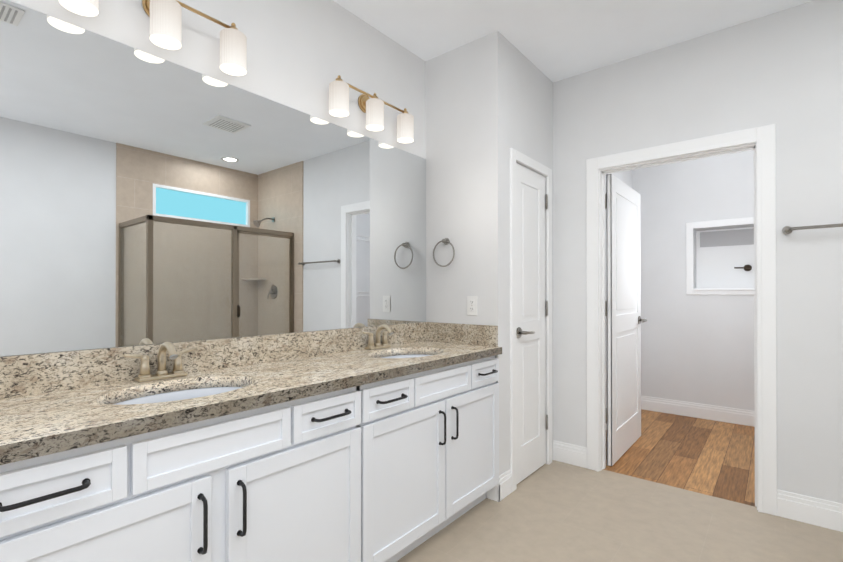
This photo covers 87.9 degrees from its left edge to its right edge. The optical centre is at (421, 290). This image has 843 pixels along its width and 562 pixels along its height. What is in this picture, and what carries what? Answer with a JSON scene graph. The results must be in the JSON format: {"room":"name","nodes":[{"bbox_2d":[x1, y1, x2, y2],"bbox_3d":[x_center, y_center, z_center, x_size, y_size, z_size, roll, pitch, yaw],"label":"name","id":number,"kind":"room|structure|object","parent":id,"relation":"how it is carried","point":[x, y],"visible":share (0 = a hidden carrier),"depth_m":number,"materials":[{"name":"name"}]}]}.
{"room":"bathroom","nodes":[
{"label":"bathroom","id":0,"kind":"room"},
{"bbox_2d":[1,0,424,356],"bbox_3d":[-1.093,-0.154,1.601,0.110,2.740,3.410,0,0,39],"label":"wall","id":1,"kind":"structure","parent":0,"point":[302,55],"depth_m":2.12,"materials":[{"name":"paint"}]},
{"bbox_2d":[59,0,246,75],"bbox_3d":[-0.940,-1.004,1.597,0.133,0.205,0.608,0,0,39],"label":"sconce","id":2,"kind":"object","parent":1,"relation":"attached to","point":[165,16],"visible":1,"depth_m":1.60,"materials":[{"name":"white glass"}]},
{"bbox_2d":[329,75,413,142],"bbox_3d":[-0.269,-1.000,2.422,0.133,0.205,0.608,0,0,39],"label":"sconce","id":3,"kind":"object","parent":1,"relation":"attached to","point":[372,108],"visible":1,"depth_m":2.37,"materials":[{"name":"white glass"}]},
{"bbox_2d":[425,31,553,475],"bbox_3d":[0.484,-0.147,3.112,0.650,2.740,0.924,0,0,39],"label":"wall","id":4,"kind":"structure","parent":0,"point":[488,101],"depth_m":2.70,"materials":[{"name":"paint"}]},
{"bbox_2d":[433,238,454,266],"bbox_3d":[0.146,-0.242,2.758,0.170,0.187,0.049,0,0,39],"label":"towel ring","id":5,"kind":"object","parent":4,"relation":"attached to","point":[445,241],"visible":1,"depth_m":2.75,"materials":[{"name":"grey metal"}]},
{"bbox_2d":[467,296,476,314],"bbox_3d":[0.306,0.091,2.653,0.072,0.116,0.007,0,0,39],"label":"duplex electrical outlet","id":6,"kind":"object","parent":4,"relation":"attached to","point":[471,305],"visible":1,"depth_m":2.65,"materials":[{"name":"white plastic"}]},
{"bbox_2d":[486,472,505,501],"bbox_3d":[0.236,1.151,2.703,0.552,0.138,0.012,0,0,39],"label":"baseboard","id":7,"kind":"structure","parent":4,"relation":"attached to","point":[497,493],"depth_m":2.55,"materials":[{"name":"paint"}]},
{"bbox_2d":[510,148,551,491],"bbox_3d":[0.735,0.177,2.891,0.016,2.090,0.610,0,0,39],"label":"door frame","id":8,"kind":"structure","parent":4,"relation":"attached to","point":[521,158],"depth_m":2.69,"materials":[{"name":"paint"}]},
{"bbox_2d":[516,163,547,483],"bbox_3d":[0.736,0.205,2.891,0.100,2.018,0.486,0,0,39],"label":"door","id":9,"kind":"structure","parent":0,"point":[531,301],"depth_m":2.91,"materials":[{"name":"paint"}]},
{"bbox_2d":[333,0,813,81],"bbox_3d":[1.216,-1.549,1.625,3.670,0.050,6.350,0,0,39],"label":"ceiling","id":10,"kind":"structure","parent":0,"point":[555,40],"depth_m":2.49,"materials":[{"name":"paint"}]},
{"bbox_2d":[605,170,632,407],"bbox_3d":[1.606,-0.143,3.936,0.110,2.740,1.770,0,0,39],"label":"wall","id":11,"kind":"structure","parent":0,"point":[626,177],"depth_m":3.90,"materials":[{"name":"paint"}]},
{"bbox_2d":[396,460,842,561],"bbox_3d":[0.557,1.237,0.802,3.670,0.050,4.264,0,0,39],"label":"floor","id":12,"kind":"structure","parent":0,"point":[555,511],"depth_m":2.23,"materials":[{"name":"beige tile"}]},
{"bbox_2d":[0,350,501,561],"bbox_3d":[-0.440,0.789,1.844,0.586,0.855,2.198,0,0,39],"label":"bathroom vanity","id":13,"kind":"object","parent":12,"relation":"on","point":[380,443],"depth_m":1.42,"materials":[{"name":"paint"}]},
{"bbox_2d":[0,338,501,457],"bbox_3d":[-0.450,0.342,1.849,0.567,0.040,2.208,0,0,39],"label":"countertop","id":14,"kind":"structure","parent":13,"relation":"on","point":[41,419],"depth_m":1.38,"materials":[{"name":"beige stone"}]},
{"bbox_2d":[120,342,199,381],"bbox_3d":[-0.916,0.251,1.571,0.136,0.136,0.242,0,0,39],"label":"faucet","id":15,"kind":"object","parent":14,"relation":"on","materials":[{"name":"gold metal"}]},
{"bbox_2d":[96,378,251,409],"bbox_3d":[-0.779,0.435,1.434,0.376,0.174,0.526,0,0,39],"label":"sink","id":16,"kind":"object","parent":14,"relation":"in","point":[170,393],"depth_m":1.55,"materials":[{"name":"white ceramic"}]},
{"bbox_2d":[0,0,425,356],"bbox_3d":[-0.668,-0.336,2.029,0.006,1.072,2.208,0,0,39],"label":"wall mirror","id":17,"kind":"object","parent":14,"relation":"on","point":[146,198],"visible":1,"depth_m":1.68,"materials":[{"name":"clear glass"}]},
{"bbox_2d":[360,324,395,349],"bbox_3d":[-0.212,0.255,2.436,0.136,0.136,0.242,0,0,39],"label":"faucet","id":18,"kind":"object","parent":14,"relation":"on","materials":[{"name":"gold metal"}]},
{"bbox_2d":[372,350,435,357],"bbox_3d":[-0.076,0.439,2.299,0.376,0.174,0.526,0,0,39],"label":"sink","id":19,"kind":"object","parent":14,"relation":"in","point":[399,353],"depth_m":2.49,"materials":[{"name":"white ceramic"}]},
{"bbox_2d":[603,409,755,506],"bbox_3d":[2.608,1.249,3.227,2.550,0.050,2.086,0,0,39],"label":"floor","id":20,"kind":"structure","parent":0,"point":[713,458],"depth_m":3.23,"materials":[{"name":"brown wood"}]},
{"bbox_2d":[633,150,753,410],"bbox_3d":[3.197,-0.143,3.958,2.550,2.740,0.220,0,0,39],"label":"wall","id":21,"kind":"structure","parent":0,"point":[697,349],"depth_m":4.28,"materials":[{"name":"paint"}]},
{"bbox_2d":[641,396,754,426],"bbox_3d":[3.123,1.157,3.861,2.328,0.138,0.012,0,0,39],"label":"baseboard","id":22,"kind":"structure","parent":21,"relation":"attached to","point":[697,410],"depth_m":4.21,"materials":[{"name":"paint"}]},
{"bbox_2d":[686,217,753,294],"bbox_3d":[2.979,-0.315,4.103,0.830,0.705,0.230,0,0,39],"label":"trim","id":23,"kind":"structure","parent":21,"relation":"attached to","point":[728,238],"depth_m":4.22,"materials":[{"name":"paint"}]},
{"bbox_2d":[734,265,751,270],"bbox_3d":[3.049,-0.217,4.148,0.132,0.064,0.069,0,0,39],"label":"handle","id":24,"kind":"object","parent":21,"relation":"attached to","point":[747,267],"visible":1,"depth_m":4.12,"materials":[{"name":"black metal"}]},
{"bbox_2d":[553,0,842,503],"bbox_3d":[2.164,-0.151,2.269,3.020,2.740,0.110,0,0,39],"label":"wall","id":25,"kind":"structure","parent":0,"point":[782,70],"depth_m":2.38,"materials":[{"name":"paint"}]},
{"bbox_2d":[566,423,606,463],"bbox_3d":[1.667,1.157,3.885,0.040,0.138,1.776,0,0,39],"label":"baseboard","id":26,"kind":"structure","parent":25,"relation":"attached to","point":[573,452],"depth_m":3.06,"materials":[{"name":"paint"}]},
{"bbox_2d":[605,174,646,465],"bbox_3d":[1.557,0.202,3.352,0.165,2.028,0.872,0,0,39],"label":"closet door","id":27,"kind":"structure","parent":25,"relation":"in","point":[623,285],"depth_m":3.26,"materials":[{"name":"paint"}]},
{"bbox_2d":[599,142,757,509],"bbox_3d":[1.575,0.194,2.748,0.870,2.055,0.116,0,0,39],"label":"doorway","id":28,"kind":"structure","parent":25,"relation":"in","point":[602,344],"depth_m":2.93,"materials":[{"name":"paint"}]},
{"bbox_2d":[586,124,776,515],"bbox_3d":[1.574,0.157,2.746,1.016,2.128,0.150,0,0,39],"label":"door frame","id":29,"kind":"structure","parent":25,"relation":"attached to","point":[764,137],"depth_m":2.42,"materials":[{"name":"paint"}]},
{"bbox_2d":[777,489,842,531],"bbox_3d":[2.194,1.149,2.159,0.680,0.138,0.012,0,0,39],"label":"baseboard","id":30,"kind":"structure","parent":25,"relation":"attached to","point":[812,510],"depth_m":2.28,"materials":[{"name":"paint"}]},
{"bbox_2d":[782,223,842,233],"bbox_3d":[2.189,-0.327,2.130,0.669,0.044,0.072,0,0,39],"label":"bar","id":31,"kind":"object","parent":25,"relation":"attached to","point":[787,229],"visible":1,"depth_m":2.25,"materials":[{"name":"grey metal"}]}
]}
*-*-*
Problem to solve:
Your answer should be a single number: how many lines of the material above include "faucet".

Written answer:
2